▶ **Task brief**: Each entry should be returned exactly as written, with no pictures carried over.

[Data items]

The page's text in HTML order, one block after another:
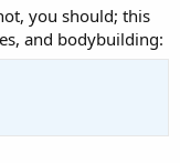
you should; this
and bodybuilding:
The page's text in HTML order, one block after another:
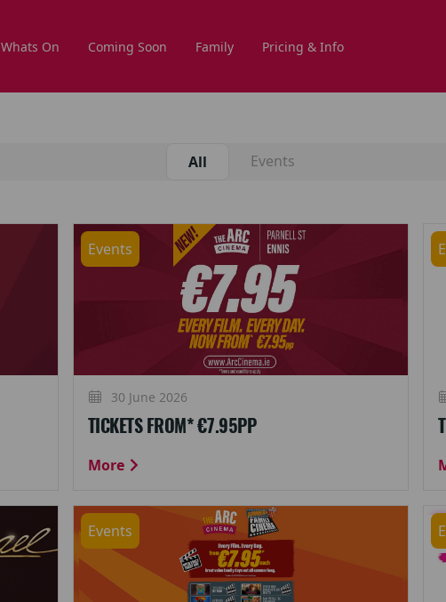
Whats On Coming Soon Family Pricing & Info
All Events
Events
30 June 2026
TICKETS FROM* €7.95PP
More
Events
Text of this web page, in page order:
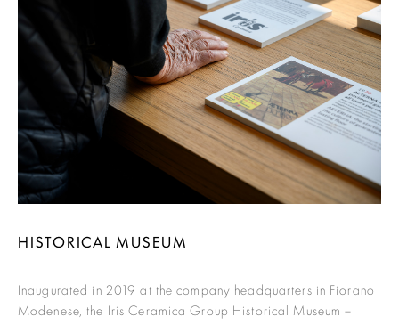
HISTORICAL MUSEUM
Inaugurated in 2019 at the company headquarters in Fiorano
Modenese, the Iris Ceramica Group Historical Museum –
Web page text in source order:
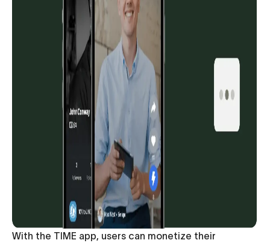
With the TIME app, users can monetize their

▶ **Reply**:
The page's text in HTML order, one block after another:
you should; this
and bodybuilding:
The page's text in HTML order, one block after another:
Whats On Coming Soon Family Pricing & Info
All Events
Events
30 June 2026
TICKETS FROM* €7.95PP
More
Events
Text of this web page, in page order:
HISTORICAL MUSEUM
Inaugurated in 2019 at the company headquarters in Fiorano
Modenese, the Iris Ceramica Group Historical Museum –
Web page text in source order:
With the TIME app, users can monetize their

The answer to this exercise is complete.